(Records from a data collection)

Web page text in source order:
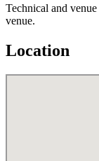
Technical and
venue.
Location
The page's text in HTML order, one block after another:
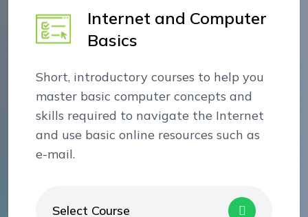
Internet and Computer
Basics
Short, introductory courses to help you
master basic computer concepts and
skills required to navigate the Internet
and use basic online resources such as
e-mail.
Select Course
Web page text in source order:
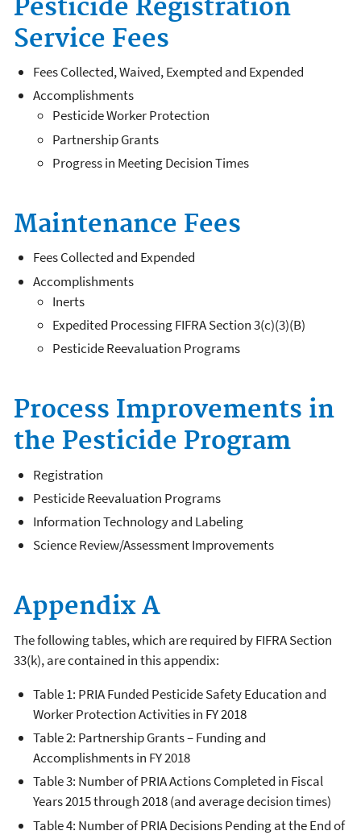
Pesticide Registration
Service Fees
Fees Collected, Waived, Exempted and Expended
Accomplishments
Pesticide Worker Protection
Partnership Grants
Progress in Meeting Decision Times
Maintenance Fees
Fees Collected and Expended
Accomplishments
Inerts
Expedited Processing FIFRA Section 3(c)(3)(B)
Pesticide Reevaluation Programs
Process Improvements in
the Pesticide Program
Registration
Pesticide Reevaluation Programs
Information Technology and Labeling
Science Review/Assessment Improvements
Appendix A
The following tables, which are required by FIFRA Section
33(k), are contained in this appendix:
Table 1: PRIA Funded Pesticide Safety Education and
Worker Protection Activities in FY 2018
Table 2: Partnership Grants – Funding and
Accomplishments in FY 2018
Table 3: Number of PRIA Actions Completed in Fiscal
Years 2015 through 2018 (and average decision times)
Table 4: Number of PRIA Decisions Pending at the End of
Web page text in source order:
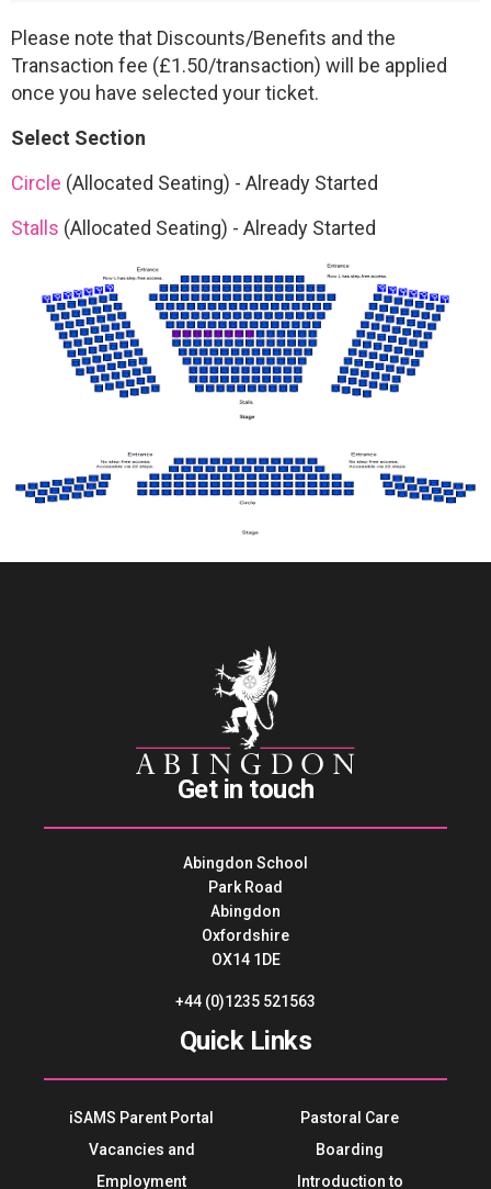
Please note that Discounts/Benefits and the
Transaction fee (£1.50/transaction) will be applied
once you have selected your ticket.
Select Section
Circle (Allocated Seating) - Already Started
Stalls (Allocated Seating) - Already Started
Get in touch
Abingdon School
Park Road
Abingdon
Oxfordshire
OX14 1DE
+44 (0)1235 521563
Quick Links
iSAMS Parent Portal
Vacancies and
Employment
Pastoral Care
Boarding
Introduction to

* Required work
Make a list of all lines in the data that contain "Number".

* Exercise output
Table 3: Number of PRIA Actions Completed in Fiscal
Table 4: Number of PRIA Decisions Pending at the End of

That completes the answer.